The rich-club property indicates the tendency of high degree vertices, to be connected to each other and forming clubs. It can be quantitatively measured as:

$$\begin{aligned} \phi (k) = \frac{2 E_{>k}}{N_{>k}(N_{>k}-1)} \end{aligned}$$
(5)

where \(E_{>k}\) is the number of links among the vertices with degree larger than k, and \(N_{>k}\) is the number of vertices with degree larger than k. In order to obtain a more representative measure, the \(\phi (k)\) of the network under study was normalized by dividing with the \(\phi (k)\) of a random network with the same degree distribution as the network under study. This function is called \(\rho _{ran}(k)\). If \(\rho _{ran}(k)\) is an increasing function of k, the sub-networks containing vertices with degree larger than k will be denser as k increases and this implies the presence of a rich-club organization108.

Sensitive vertices and links

Given a scoring system for vertices, network hubs are defined as the vertices whose score is significantly higher than others (\(> mean + 2\times SD\)). In this study, we used strength as the scoring system. Additionally, by defining a new score as the subtraction of the score of the network under study (in here the disease networks) from a reference network (in here the CN network), the activated regions in that network with respect to the reference network, is then computed as the vertices that their new score is significantly higher than others, respectively the deactivated regions are the ones that their new score is significantly lower. Further, a scoring system for network links was defined by computing the difference between the adjacency matrix of the disease networks and the CN network.
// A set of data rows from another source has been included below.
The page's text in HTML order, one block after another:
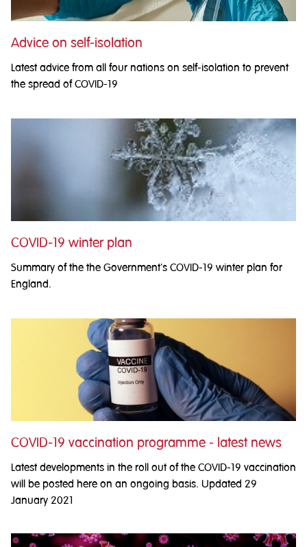
Advice on self-isolation
Latest advice from all four nations on self-isolation to prevent
the spread of COVID-19
COVID-19 winter plan
Summary of the the Government's COVID-19 winter plan for
England.
COVID-19 vaccination programme - latest news
Latest developments in the roll out of the COVID-19 vaccination
will be posted here on an ongoing basis. Updated 29
January 2021
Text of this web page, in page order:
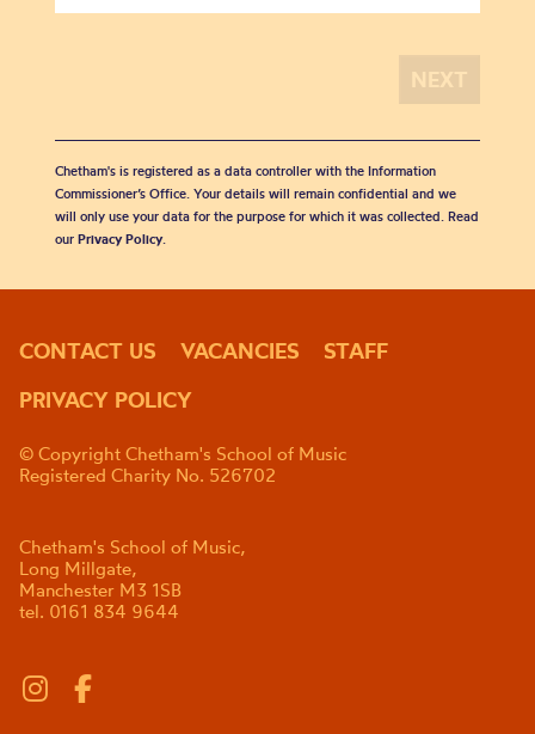
Chetham's is registered as a data controller with the Information
Commissioner’s Office. Your details will remain confidential and we
will only use your data for the purpose for which it was collected. Read
our Privacy Policy.
CONTACT US VACANCIES
STAFF
PRIVACY POLICY
© Copyright Chetham's School of Music
Registered Charity No. 526702
Chetham's School of Music,
Long Millgate,
Manchester M3 1SB
tel. 0161 834 9644
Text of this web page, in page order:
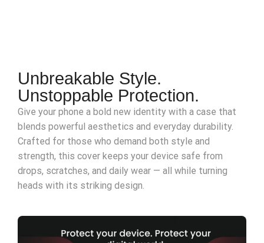
Unbreakable Style.
Unstoppable Protection.
Give your phone a bold new identity with a case that
blends powerful aesthetics and everyday durability.
Crafted for those who demand both style and
strength, this cover keeps your device safe from
drops, scratches, and daily wear — all while turning
heads with its striking design.
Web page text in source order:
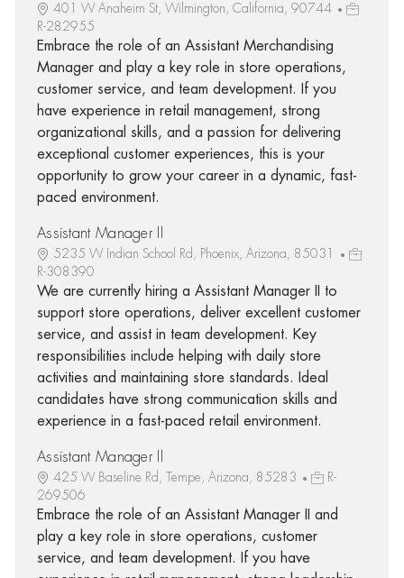
401 W Anaheim St, Wilmington, California, 90744
R-282955
Embrace the role of an Assistant Merchandising
Manager and play a key role in store operations,
customer service, and team development. If you
have experience in retail management, strong
organizational skills, and a passion for delivering
exceptional customer experiences, this is your
opportunity to grow your career in a dynamic, fast-
paced environment.
Assistant Manager II
5235 W Indian School Rd, Phoenix, Arizona, 85031
R-308390
We are currently hiring a Assistant Manager II to
support store operations, deliver excellent customer
service, and assist in team development. Key
responsibilities include helping with daily store
activities and maintaining store standards. Ideal
candidates have strong communication skills and
experience in a fast-paced retail environment.
Assistant Manager II
425 W Baseline Rd, Tempe, Arizona, 85283
R-
269506
Embrace the role of an Assistant Manager II and
play a key role in store operations, customer
service, and team development. If you have

Likewise, for each disease group, the activated (deactivated) links were determined as links whose score is significantly higher (lower) than others.

Statistical analyses

In General, One-Way ANOVA and Chi-squared (\(\chi ^2\)) tests have been performed for continuous or categorical variables, respectively, throughout the results. Additionally, Kruskal-Wallis one-way analysis of variance, which is a nonparametric alternative to the One-Way ANOVA test was used in this analysis (all with p < 0.05).
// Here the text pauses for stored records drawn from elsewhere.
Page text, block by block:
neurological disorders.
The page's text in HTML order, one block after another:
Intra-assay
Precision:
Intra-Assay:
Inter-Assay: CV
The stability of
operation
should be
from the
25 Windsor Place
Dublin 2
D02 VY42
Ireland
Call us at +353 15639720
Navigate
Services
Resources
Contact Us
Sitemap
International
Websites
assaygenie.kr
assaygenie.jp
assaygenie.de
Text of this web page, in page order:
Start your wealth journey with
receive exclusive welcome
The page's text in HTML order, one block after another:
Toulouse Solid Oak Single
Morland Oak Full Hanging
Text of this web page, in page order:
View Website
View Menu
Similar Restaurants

Further, As it is also explained in the “Rich-club” and “Network efficiency” subsections, in order to assess the significance of the rich-club and small-worldness, the \(\phi (k)\) and the \(\sigma\) functions were included a standardization part in which these functions were computed for a collection of 1000 randomly generated networks with the same degree distribution as the original networks (based on edge_swap algorithm).

The main approach of this study was to perform complex network analysis on the brain connectivity in each disease stage. Therefore, one goal was to estimate a single brain network for each stage of the disease. To do so, as many other studies suggest109,110,111,112, averaging the networks over all participants within each group was the best option for estimating the group networks. Indeed, one concern in this study was whether the group averaged networks could represent the group participants. In this regard, a permutation test was designed that repetitively creates two average networks for each disease group using random permutations and investigates whether these average networks are more similar to each other than the average networks of other diseases (Fig. 1b).